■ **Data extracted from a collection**
*** Block opens ***
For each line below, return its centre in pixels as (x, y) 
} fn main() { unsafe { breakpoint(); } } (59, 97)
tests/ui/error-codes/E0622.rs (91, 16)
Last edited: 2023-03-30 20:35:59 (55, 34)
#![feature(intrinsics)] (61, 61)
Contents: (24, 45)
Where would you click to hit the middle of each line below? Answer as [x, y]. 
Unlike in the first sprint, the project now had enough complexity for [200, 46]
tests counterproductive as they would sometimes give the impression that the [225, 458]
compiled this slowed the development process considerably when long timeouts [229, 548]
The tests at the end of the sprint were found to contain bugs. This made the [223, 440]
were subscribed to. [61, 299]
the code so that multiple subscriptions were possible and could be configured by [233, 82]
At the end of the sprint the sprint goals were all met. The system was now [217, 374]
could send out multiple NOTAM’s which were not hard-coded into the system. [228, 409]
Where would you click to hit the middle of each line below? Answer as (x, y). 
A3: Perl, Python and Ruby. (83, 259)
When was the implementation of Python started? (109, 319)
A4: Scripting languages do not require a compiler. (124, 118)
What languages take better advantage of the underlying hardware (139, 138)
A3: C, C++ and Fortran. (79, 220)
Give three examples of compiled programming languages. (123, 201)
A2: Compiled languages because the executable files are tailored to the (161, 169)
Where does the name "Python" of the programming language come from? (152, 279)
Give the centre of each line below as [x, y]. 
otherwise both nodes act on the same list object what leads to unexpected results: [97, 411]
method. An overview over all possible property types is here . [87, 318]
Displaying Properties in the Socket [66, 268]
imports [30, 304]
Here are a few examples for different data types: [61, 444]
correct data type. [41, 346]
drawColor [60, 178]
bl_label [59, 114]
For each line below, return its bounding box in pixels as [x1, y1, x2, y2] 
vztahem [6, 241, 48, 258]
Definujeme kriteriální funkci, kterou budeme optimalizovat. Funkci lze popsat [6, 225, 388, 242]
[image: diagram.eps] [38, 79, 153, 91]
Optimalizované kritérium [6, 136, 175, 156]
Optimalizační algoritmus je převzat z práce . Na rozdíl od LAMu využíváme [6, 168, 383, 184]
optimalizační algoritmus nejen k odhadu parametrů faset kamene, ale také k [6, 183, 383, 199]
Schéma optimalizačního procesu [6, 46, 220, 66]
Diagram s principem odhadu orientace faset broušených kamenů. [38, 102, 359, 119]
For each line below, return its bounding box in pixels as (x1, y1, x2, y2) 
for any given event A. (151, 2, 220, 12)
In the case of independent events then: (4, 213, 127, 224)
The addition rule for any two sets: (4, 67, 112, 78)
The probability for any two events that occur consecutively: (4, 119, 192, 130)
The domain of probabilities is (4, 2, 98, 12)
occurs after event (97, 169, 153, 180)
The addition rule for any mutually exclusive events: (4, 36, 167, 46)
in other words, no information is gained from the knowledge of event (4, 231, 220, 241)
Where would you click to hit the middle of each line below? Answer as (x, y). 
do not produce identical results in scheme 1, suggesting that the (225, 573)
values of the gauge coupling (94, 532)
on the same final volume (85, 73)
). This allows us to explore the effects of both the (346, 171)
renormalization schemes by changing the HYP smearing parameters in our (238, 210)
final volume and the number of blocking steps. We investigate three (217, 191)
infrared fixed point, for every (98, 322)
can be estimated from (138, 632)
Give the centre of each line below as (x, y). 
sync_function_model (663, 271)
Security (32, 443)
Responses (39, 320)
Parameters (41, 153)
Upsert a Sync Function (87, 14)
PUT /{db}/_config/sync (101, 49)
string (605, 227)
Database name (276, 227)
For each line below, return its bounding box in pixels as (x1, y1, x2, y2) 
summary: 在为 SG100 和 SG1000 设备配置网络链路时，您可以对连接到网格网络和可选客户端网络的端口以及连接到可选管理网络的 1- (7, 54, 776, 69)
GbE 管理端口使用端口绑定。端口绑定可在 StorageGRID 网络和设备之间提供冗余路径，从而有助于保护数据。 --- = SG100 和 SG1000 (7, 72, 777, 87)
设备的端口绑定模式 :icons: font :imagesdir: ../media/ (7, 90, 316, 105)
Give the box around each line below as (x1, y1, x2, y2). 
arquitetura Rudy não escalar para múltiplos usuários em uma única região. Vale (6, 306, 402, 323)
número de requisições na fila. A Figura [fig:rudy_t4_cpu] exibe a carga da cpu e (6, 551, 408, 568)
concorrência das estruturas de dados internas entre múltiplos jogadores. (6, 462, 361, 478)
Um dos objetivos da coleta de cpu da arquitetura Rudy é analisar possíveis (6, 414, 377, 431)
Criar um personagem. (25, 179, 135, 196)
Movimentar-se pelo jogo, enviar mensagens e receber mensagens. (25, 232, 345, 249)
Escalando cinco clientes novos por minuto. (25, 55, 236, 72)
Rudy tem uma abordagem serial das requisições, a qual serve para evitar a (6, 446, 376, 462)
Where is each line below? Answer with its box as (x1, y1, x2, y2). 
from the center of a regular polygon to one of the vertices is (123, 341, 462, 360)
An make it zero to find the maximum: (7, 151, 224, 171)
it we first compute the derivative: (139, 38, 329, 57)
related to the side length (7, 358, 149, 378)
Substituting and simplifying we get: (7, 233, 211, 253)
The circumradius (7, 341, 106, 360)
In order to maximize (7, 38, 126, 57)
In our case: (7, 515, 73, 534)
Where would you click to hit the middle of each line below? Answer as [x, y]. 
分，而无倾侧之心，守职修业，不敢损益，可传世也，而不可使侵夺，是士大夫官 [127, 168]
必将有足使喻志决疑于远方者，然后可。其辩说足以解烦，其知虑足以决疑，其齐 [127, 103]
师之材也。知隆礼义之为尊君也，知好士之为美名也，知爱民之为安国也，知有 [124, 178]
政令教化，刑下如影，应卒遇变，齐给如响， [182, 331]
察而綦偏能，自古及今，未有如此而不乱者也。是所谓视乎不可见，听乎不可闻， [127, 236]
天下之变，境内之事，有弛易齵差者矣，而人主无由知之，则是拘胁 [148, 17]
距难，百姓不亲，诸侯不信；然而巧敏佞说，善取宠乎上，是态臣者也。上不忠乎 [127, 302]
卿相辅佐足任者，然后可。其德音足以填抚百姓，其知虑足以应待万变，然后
*** Block closes ***
■ **WHAT IS REQUIRED**
Search the entries for the word "first" and copy every line that has it.

■ **EXERCISE SOLUTION**
Unlike in the first sprint, the project now had enough complexity for [200, 46]
it we first compute the derivative: (139, 38, 329, 57)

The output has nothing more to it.